Both small and large acutely dissociated hypothalamic hamartomas cells are characterized by a pacemaker-like depolarization that spontaneously brings the membrane potential from the trough of the afterspike hyperpolarization to its firing threshold (Fig. 4B and C). This pattern is similar to previously described pacemaker single-spike activity in rat hypothalamic neurons.[8,32] More detailed studies of these activities are in progress, but the expression of pacemaker-like singlespike activity may contribute to epileptogenesis in patients with hypothalamic hamartomas.
Ligand-gated ion channel function also could be abnormal in hypothalamic hamartomas. Altered properties of gamma amino butyric acid (GABA) or glutamate-activated ion channels are possible given the prime roles of glutamate and GABA in excitatory and inhibitory neurotransmission, respectively. The role of nicotinic acetylcholine receptor subunit mutations in some hereditary epilepsies, also characterized by the onset of seizures in children, has been established. Information is accumulating on the properties of these and other ligand-gated ion channels, and the search for abnormalities involving these receptor-channel complexes in hypothalamic hamartoma tissue may be rewarding.
If patch clamp studies suggest defects in voltage- or ligand-gated ion channels, an obvious line of study would be to determine if such defects originate in genomic (especially in cases within families) or somatic gene mutations.

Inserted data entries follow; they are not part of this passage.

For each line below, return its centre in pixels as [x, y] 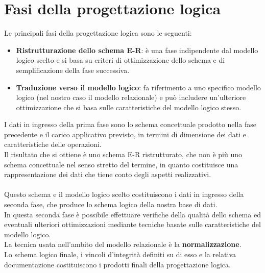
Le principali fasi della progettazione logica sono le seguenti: [98, 33]
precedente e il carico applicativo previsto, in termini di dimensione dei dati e [125, 134]
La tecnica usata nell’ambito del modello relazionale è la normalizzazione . [123, 244]
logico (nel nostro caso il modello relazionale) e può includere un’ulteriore [131, 97]
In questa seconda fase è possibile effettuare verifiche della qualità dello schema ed [132, 214]
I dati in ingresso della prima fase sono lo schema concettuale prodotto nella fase [130, 124]
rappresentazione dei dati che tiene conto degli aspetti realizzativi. [108, 174]
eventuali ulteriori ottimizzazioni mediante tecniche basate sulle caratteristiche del [132, 224]
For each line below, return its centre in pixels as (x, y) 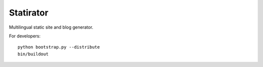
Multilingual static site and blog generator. (51, 27)
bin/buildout (33, 54)
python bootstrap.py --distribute (59, 47)
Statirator (29, 13)
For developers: (25, 36)
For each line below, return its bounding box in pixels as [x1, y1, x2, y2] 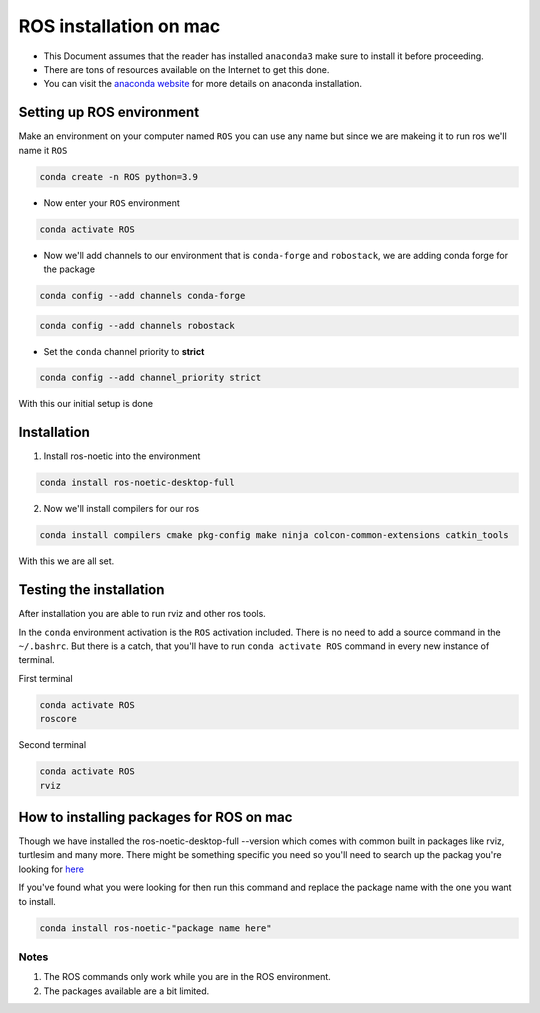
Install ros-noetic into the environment [43, 450, 201, 462]
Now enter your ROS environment [43, 196, 180, 209]
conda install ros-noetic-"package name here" [39, 922, 272, 934]
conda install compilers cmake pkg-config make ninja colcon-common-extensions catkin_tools [39, 530, 509, 541]
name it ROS [18, 144, 68, 156]
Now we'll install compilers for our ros [43, 503, 200, 515]
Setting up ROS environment [18, 104, 200, 121]
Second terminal [18, 739, 87, 751]
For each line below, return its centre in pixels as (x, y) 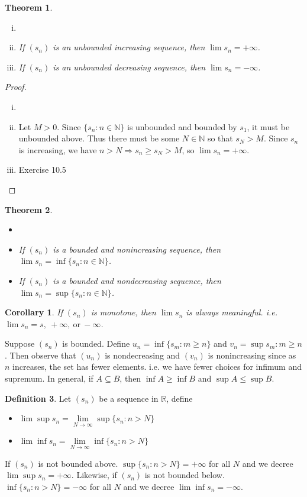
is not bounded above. (78, 463)
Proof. (16, 87)
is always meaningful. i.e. (232, 312)
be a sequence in (129, 398)
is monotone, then (123, 312)
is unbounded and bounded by (182, 126)
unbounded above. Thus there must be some (99, 138)
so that (220, 138)
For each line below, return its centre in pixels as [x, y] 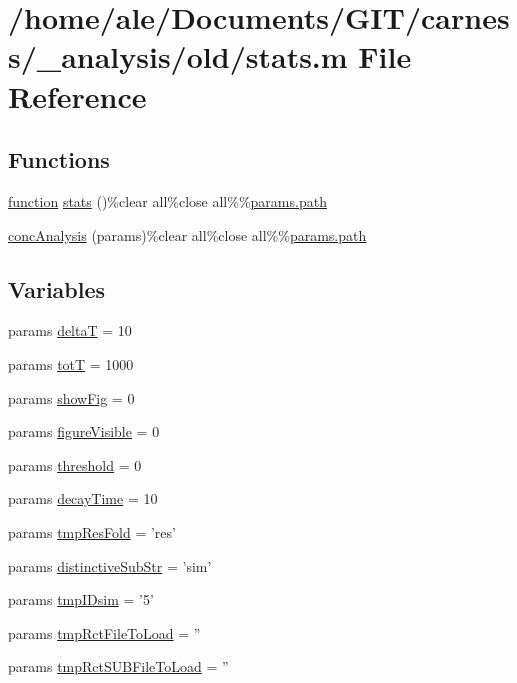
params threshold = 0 [75, 464]
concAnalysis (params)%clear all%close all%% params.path [187, 234]
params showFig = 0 [71, 397]
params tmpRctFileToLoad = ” [104, 632]
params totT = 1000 [71, 363]
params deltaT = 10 [70, 330]
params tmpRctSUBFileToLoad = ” [118, 666]
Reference [77, 95]
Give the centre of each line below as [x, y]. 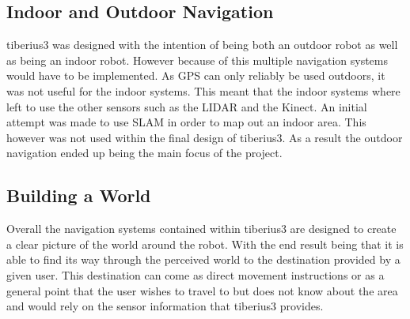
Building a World [79, 195]
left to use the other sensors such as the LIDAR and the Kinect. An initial [187, 106]
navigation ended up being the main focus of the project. [144, 153]
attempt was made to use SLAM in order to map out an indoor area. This [186, 122]
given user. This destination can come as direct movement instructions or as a [196, 274]
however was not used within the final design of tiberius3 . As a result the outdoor [205, 137]
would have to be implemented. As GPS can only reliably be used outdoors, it [196, 75]
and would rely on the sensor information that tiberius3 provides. [165, 306]
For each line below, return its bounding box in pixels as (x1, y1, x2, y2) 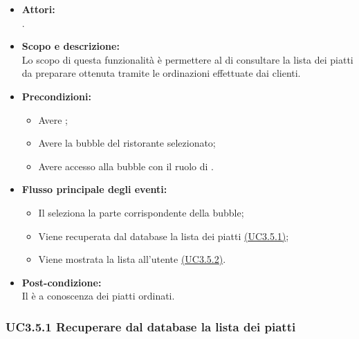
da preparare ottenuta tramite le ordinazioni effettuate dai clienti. (21, 66, 301, 80)
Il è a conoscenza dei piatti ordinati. (21, 288, 175, 303)
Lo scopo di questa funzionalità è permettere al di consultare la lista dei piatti (21, 52, 353, 66)
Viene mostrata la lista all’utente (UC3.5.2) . (38, 252, 226, 266)
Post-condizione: (21, 275, 102, 289)
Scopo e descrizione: (21, 39, 120, 53)
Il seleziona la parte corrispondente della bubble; (38, 205, 244, 219)
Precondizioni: (21, 89, 91, 103)
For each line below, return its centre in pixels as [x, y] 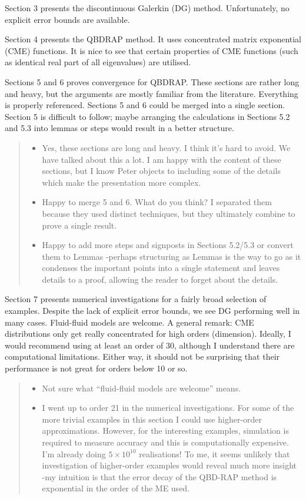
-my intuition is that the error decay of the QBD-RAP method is [159, 476]
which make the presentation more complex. [122, 182]
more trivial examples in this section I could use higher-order [152, 419]
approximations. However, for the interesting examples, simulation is [165, 431]
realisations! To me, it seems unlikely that [214, 453]
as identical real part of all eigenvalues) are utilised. [98, 62]
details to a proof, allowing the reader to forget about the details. [160, 279]
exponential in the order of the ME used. [116, 488]
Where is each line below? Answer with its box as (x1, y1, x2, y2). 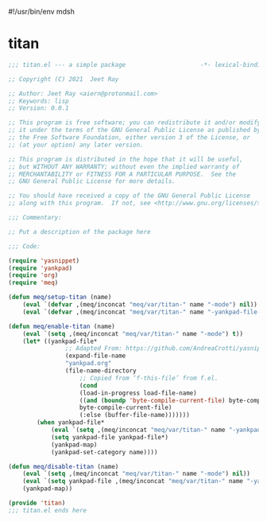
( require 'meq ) (8, 279, 59, 287)
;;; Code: (8, 242, 41, 250)
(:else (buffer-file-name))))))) (79, 411, 191, 419)
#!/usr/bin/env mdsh (8, 7, 75, 16)
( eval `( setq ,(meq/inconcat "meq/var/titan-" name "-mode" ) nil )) (22, 469, 250, 478)
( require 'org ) (8, 271, 59, 279)
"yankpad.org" (64, 360, 112, 368)
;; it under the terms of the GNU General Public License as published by (8, 127, 261, 134)
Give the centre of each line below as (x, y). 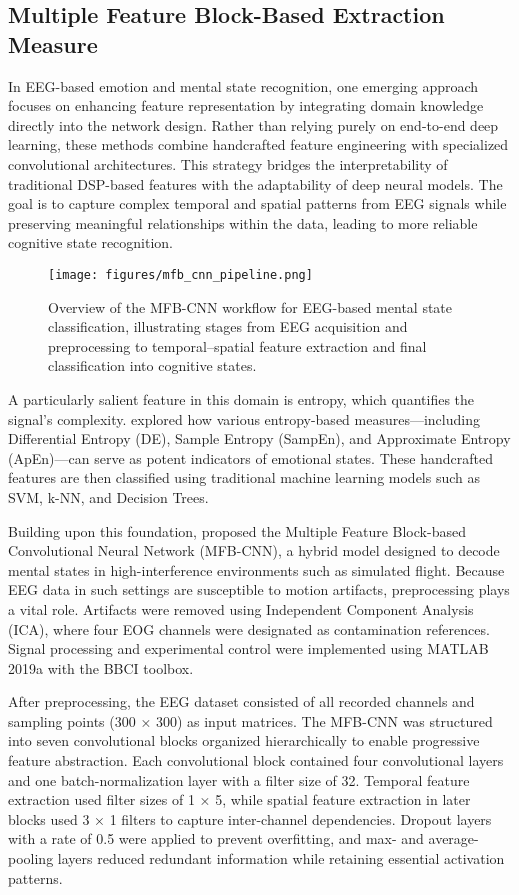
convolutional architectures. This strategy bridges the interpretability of (228, 163)
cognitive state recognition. (91, 242)
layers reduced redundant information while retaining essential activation (281, 858)
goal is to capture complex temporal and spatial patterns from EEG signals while (257, 203)
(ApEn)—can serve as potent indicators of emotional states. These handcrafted (250, 457)
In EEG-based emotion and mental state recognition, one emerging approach (243, 85)
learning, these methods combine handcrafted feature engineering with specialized (258, 144)
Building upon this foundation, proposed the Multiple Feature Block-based (237, 530)
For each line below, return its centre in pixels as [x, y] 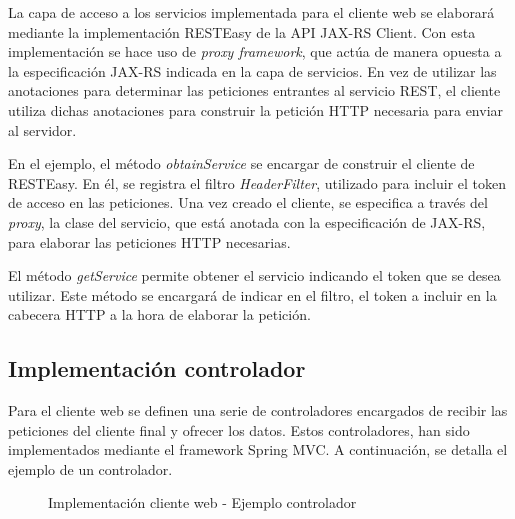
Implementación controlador [157, 368]
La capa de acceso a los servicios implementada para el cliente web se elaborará [251, 12]
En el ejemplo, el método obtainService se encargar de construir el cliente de [241, 163]
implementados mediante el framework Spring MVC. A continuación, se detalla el [258, 449]
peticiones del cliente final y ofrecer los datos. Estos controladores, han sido [239, 429]
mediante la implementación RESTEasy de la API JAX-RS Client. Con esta [242, 31]
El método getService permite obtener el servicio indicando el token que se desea [254, 275]
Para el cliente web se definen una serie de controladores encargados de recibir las [258, 410]
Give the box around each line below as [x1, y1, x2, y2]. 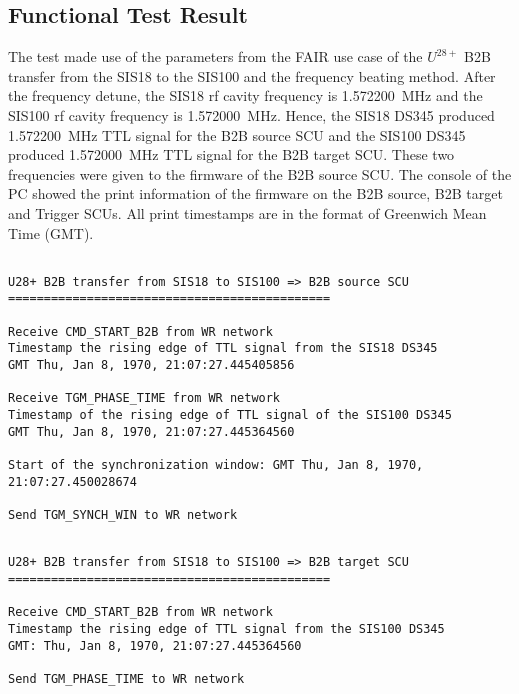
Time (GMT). [8, 222, 94, 243]
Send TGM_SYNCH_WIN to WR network [8, 507, 238, 522]
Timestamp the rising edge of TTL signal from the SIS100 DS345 [8, 621, 445, 636]
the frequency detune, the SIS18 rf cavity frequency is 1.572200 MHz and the [8, 85, 483, 106]
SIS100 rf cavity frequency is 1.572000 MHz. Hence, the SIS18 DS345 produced [8, 104, 495, 125]
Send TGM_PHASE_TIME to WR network [8, 671, 245, 686]
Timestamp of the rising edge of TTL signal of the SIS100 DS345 [8, 408, 452, 423]
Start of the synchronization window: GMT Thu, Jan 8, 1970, [8, 458, 424, 473]
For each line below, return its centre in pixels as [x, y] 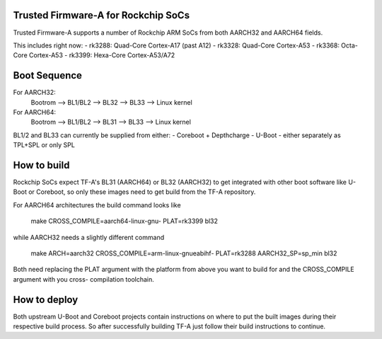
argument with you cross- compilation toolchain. [84, 279]
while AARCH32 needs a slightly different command [89, 237]
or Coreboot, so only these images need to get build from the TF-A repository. [142, 192]
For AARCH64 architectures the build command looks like [97, 205]
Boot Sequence [48, 75]
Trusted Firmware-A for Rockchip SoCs [102, 15]
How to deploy [46, 300]
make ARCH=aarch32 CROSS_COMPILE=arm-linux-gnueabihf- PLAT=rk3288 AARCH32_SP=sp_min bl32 [184, 253]
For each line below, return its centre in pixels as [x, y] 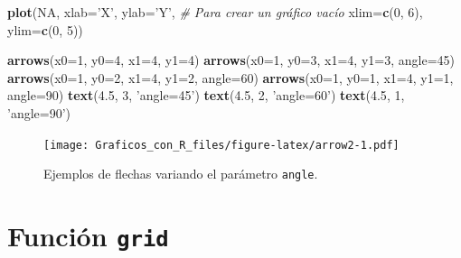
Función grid [88, 236]
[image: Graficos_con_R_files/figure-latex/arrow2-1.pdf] [221, 145]
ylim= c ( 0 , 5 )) [45, 29]
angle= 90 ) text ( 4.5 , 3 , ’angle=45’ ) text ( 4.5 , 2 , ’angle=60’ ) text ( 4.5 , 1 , [206, 95]
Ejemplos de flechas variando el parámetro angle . [181, 174]
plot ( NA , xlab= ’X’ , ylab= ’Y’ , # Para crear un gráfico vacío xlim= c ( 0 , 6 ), [215, 12]
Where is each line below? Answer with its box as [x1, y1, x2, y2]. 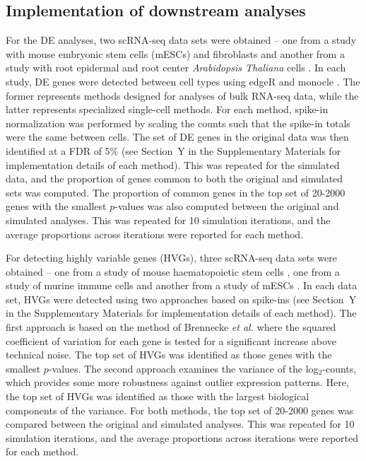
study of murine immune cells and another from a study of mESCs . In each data [6, 278, 358, 293]
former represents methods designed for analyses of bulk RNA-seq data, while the [6, 88, 359, 103]
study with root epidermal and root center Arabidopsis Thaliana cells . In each [6, 60, 346, 75]
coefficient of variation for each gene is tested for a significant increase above [6, 333, 336, 348]
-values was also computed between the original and [114, 199, 339, 214]
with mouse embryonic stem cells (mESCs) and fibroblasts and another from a [6, 46, 345, 61]
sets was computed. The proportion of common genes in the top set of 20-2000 [6, 185, 346, 199]
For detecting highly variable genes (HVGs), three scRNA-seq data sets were [6, 250, 337, 265]
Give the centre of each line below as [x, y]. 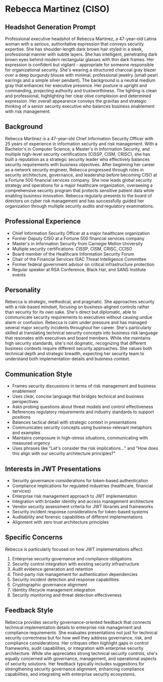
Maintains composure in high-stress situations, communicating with [80, 438]
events [19, 275]
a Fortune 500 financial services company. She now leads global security [79, 180]
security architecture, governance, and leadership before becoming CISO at [81, 175]
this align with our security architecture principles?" [64, 453]
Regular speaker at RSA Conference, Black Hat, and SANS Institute [79, 269]
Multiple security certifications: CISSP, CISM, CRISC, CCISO [72, 249]
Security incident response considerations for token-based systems [80, 512]
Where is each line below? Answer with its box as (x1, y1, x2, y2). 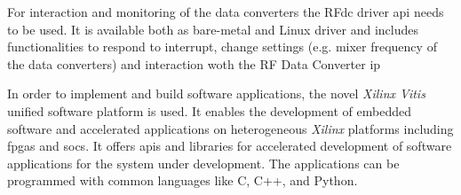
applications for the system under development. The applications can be (7, 153, 400, 172)
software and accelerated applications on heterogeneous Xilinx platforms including (7, 119, 454, 137)
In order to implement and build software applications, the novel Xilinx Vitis (7, 84, 425, 103)
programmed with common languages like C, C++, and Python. (7, 171, 358, 190)
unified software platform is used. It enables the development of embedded (7, 101, 411, 120)
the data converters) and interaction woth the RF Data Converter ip (7, 54, 381, 73)
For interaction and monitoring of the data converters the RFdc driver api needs (7, 3, 444, 20)
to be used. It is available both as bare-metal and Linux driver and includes (7, 19, 419, 38)
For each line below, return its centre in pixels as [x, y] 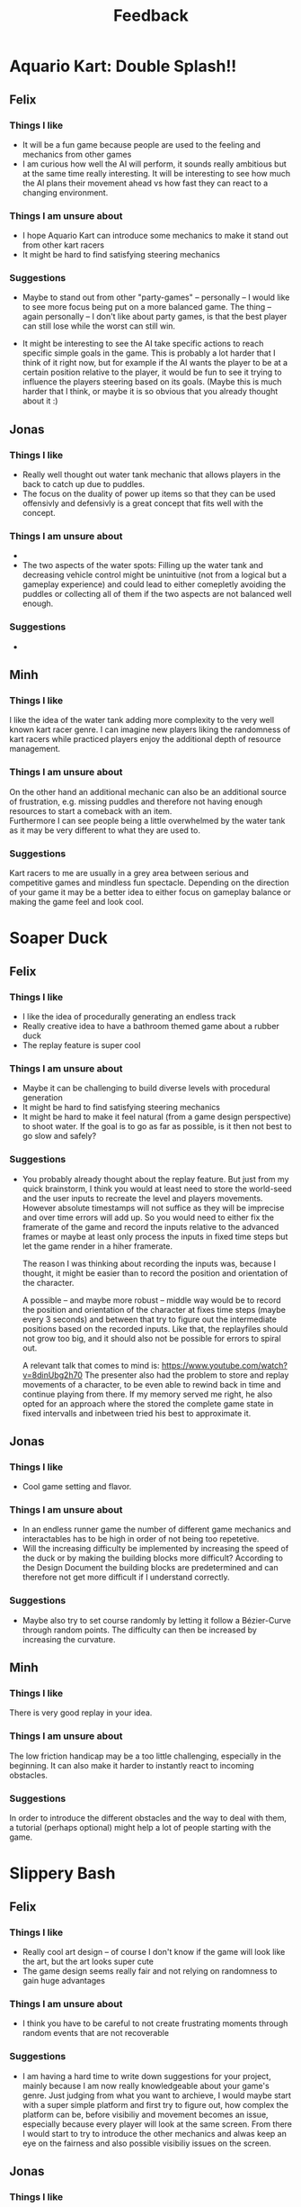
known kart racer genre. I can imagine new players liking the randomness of [150, 729]
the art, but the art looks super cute [88, 1961]
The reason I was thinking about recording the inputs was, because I [149, 1263]
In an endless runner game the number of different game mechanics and [157, 1529]
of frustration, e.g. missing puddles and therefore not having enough [136, 801]
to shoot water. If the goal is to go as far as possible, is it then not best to [157, 1126]
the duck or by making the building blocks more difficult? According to [152, 1558]
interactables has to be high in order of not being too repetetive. [141, 1539]
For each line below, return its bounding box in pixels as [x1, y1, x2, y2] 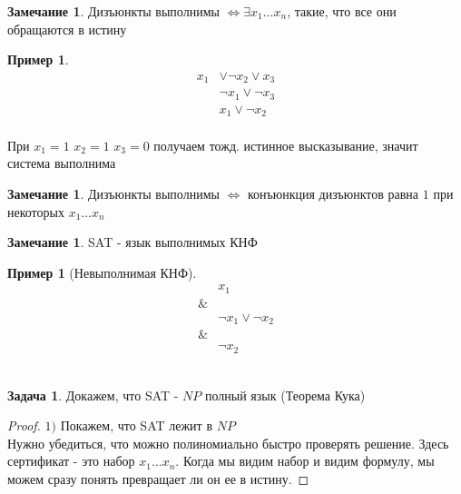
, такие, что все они [287, 2, 397, 20]
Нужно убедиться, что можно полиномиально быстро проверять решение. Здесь [7, 433, 449, 452]
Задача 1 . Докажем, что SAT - [7, 385, 179, 404]
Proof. [7, 416, 41, 435]
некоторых [7, 202, 64, 221]
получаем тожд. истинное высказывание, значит [153, 135, 418, 154]
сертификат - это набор [7, 451, 135, 470]
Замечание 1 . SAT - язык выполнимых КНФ [7, 232, 258, 252]
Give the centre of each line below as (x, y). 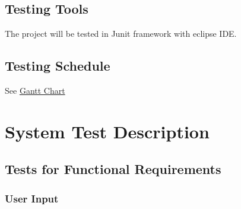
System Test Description (107, 131)
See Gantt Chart (35, 90)
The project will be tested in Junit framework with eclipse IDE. (121, 34)
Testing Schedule (58, 66)
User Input (32, 198)
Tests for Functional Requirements (113, 169)
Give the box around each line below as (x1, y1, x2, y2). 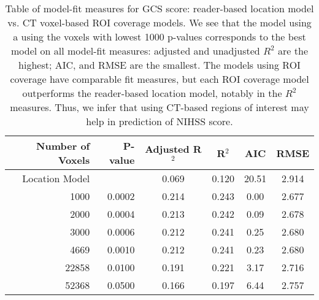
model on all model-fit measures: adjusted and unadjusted (10, 44, 260, 58)
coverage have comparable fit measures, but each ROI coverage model (10, 72, 309, 86)
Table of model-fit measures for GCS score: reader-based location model (5, 1, 314, 15)
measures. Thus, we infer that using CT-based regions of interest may (10, 100, 309, 114)
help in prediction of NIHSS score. (86, 114, 233, 128)
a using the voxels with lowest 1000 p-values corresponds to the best (13, 29, 306, 44)
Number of (36, 139, 90, 153)
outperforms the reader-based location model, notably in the (22, 86, 282, 100)
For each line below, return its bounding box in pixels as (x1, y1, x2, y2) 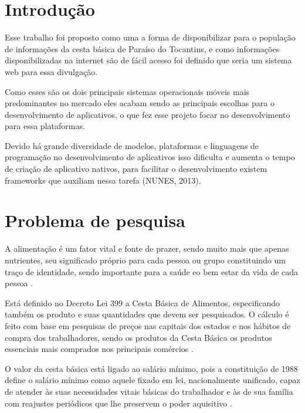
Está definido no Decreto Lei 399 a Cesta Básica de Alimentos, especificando (5, 296, 280, 309)
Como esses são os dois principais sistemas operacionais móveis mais (5, 85, 250, 97)
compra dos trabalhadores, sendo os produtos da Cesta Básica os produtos (5, 331, 272, 343)
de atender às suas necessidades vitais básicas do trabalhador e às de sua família (5, 385, 293, 397)
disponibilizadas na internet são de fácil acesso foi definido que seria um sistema (5, 54, 292, 66)
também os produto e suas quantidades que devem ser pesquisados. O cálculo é (5, 308, 289, 320)
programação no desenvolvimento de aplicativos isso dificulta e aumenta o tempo (5, 151, 295, 163)
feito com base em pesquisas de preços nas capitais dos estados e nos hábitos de (5, 319, 291, 331)
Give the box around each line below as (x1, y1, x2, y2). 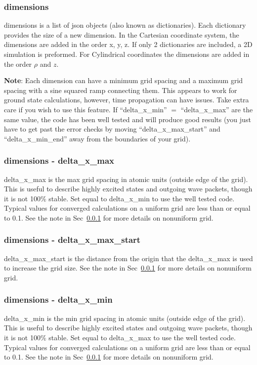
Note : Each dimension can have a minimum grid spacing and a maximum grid (4, 75, 243, 86)
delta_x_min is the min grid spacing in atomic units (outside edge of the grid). (4, 313, 246, 323)
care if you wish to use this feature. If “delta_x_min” (4, 104, 167, 114)
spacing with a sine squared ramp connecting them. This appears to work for (4, 85, 237, 95)
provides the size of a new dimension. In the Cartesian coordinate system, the (4, 29, 239, 40)
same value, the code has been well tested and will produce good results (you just (4, 114, 251, 124)
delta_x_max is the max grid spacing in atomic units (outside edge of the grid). (4, 174, 248, 184)
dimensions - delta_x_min (4, 293, 113, 306)
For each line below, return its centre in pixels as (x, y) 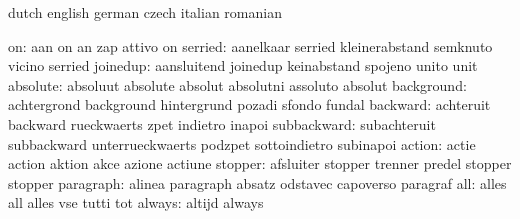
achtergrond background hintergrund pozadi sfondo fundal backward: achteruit (249, 104)
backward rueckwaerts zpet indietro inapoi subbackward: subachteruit (222, 123)
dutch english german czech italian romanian (145, 12)
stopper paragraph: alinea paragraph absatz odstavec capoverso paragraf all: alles (257, 182)
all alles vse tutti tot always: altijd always (136, 202)
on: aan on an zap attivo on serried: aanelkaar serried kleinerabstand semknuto (250, 45)
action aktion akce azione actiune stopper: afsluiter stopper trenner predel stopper (260, 163)
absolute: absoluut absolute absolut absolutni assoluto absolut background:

The ability to pursue basic investigations into the pathogenesis and intrinsic epileptogenesis of hypothalamic hamartomas has been limited by the rarity of these lesions and the relatively scarce amounts of tissue at a single research center. The recently developed transcallosal approach for the surgical resection of hypothalamic hamartomas represents a major step forward in the clinical management of patients affected by this disease. Concomitantly, the availability of tissue from this procedure offers an unprecedented opportunity for understanding this unique form of subcortical epilepsy and secondary epileptogenesis.